::: Records provided

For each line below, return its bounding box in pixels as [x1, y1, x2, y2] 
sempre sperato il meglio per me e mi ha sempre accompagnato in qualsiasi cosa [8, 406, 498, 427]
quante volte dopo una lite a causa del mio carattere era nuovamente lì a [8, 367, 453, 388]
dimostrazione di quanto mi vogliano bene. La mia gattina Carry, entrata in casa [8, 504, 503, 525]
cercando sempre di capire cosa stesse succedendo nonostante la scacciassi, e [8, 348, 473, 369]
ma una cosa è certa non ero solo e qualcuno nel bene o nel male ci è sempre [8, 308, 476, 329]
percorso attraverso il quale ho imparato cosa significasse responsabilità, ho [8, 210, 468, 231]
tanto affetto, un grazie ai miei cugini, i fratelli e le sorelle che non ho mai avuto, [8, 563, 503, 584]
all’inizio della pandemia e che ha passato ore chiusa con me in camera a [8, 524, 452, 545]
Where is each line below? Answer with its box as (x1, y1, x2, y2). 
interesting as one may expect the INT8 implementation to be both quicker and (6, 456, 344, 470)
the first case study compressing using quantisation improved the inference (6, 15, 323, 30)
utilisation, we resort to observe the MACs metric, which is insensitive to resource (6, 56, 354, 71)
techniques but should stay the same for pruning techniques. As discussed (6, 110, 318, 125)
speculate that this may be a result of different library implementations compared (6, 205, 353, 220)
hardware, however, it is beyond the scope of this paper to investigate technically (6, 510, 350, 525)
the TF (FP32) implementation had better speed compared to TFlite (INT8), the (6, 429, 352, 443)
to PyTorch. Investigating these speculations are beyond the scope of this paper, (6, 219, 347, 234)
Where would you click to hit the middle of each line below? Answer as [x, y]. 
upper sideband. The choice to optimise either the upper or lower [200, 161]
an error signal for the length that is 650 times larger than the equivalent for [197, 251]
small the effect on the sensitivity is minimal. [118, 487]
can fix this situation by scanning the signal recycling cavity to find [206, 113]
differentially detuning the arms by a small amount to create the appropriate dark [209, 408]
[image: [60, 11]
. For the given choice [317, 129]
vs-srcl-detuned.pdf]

::::::

What you are asked to do:
Set all of the data down again exactly.

Answer to the exercise:
For each line below, return its bounding box in pixels as [x1, y1, x2, y2] 
sempre sperato il meglio per me e mi ha sempre accompagnato in qualsiasi cosa [8, 406, 498, 427]
quante volte dopo una lite a causa del mio carattere era nuovamente lì a [8, 367, 453, 388]
dimostrazione di quanto mi vogliano bene. La mia gattina Carry, entrata in casa [8, 504, 503, 525]
cercando sempre di capire cosa stesse succedendo nonostante la scacciassi, e [8, 348, 473, 369]
ma una cosa è certa non ero solo e qualcuno nel bene o nel male ci è sempre [8, 308, 476, 329]
percorso attraverso il quale ho imparato cosa significasse responsabilità, ho [8, 210, 468, 231]
tanto affetto, un grazie ai miei cugini, i fratelli e le sorelle che non ho mai avuto, [8, 563, 503, 584]
all’inizio della pandemia e che ha passato ore chiusa con me in camera a [8, 524, 452, 545]
Where is each line below? Answer with its box as (x1, y1, x2, y2). 
interesting as one may expect the INT8 implementation to be both quicker and (6, 456, 344, 470)
the first case study compressing using quantisation improved the inference (6, 15, 323, 30)
utilisation, we resort to observe the MACs metric, which is insensitive to resource (6, 56, 354, 71)
techniques but should stay the same for pruning techniques. As discussed (6, 110, 318, 125)
speculate that this may be a result of different library implementations compared (6, 205, 353, 220)
hardware, however, it is beyond the scope of this paper to investigate technically (6, 510, 350, 525)
the TF (FP32) implementation had better speed compared to TFlite (INT8), the (6, 429, 352, 443)
to PyTorch. Investigating these speculations are beyond the scope of this paper, (6, 219, 347, 234)
Where would you click to hit the middle of each line below? Answer as [x, y]. 
upper sideband. The choice to optimise either the upper or lower [200, 161]
an error signal for the length that is 650 times larger than the equivalent for [197, 251]
small the effect on the sensitivity is minimal. [118, 487]
can fix this situation by scanning the signal recycling cavity to find [206, 113]
differentially detuning the arms by a small amount to create the appropriate dark [209, 408]
[image: [60, 11]
. For the given choice [317, 129]
vs-srcl-detuned.pdf]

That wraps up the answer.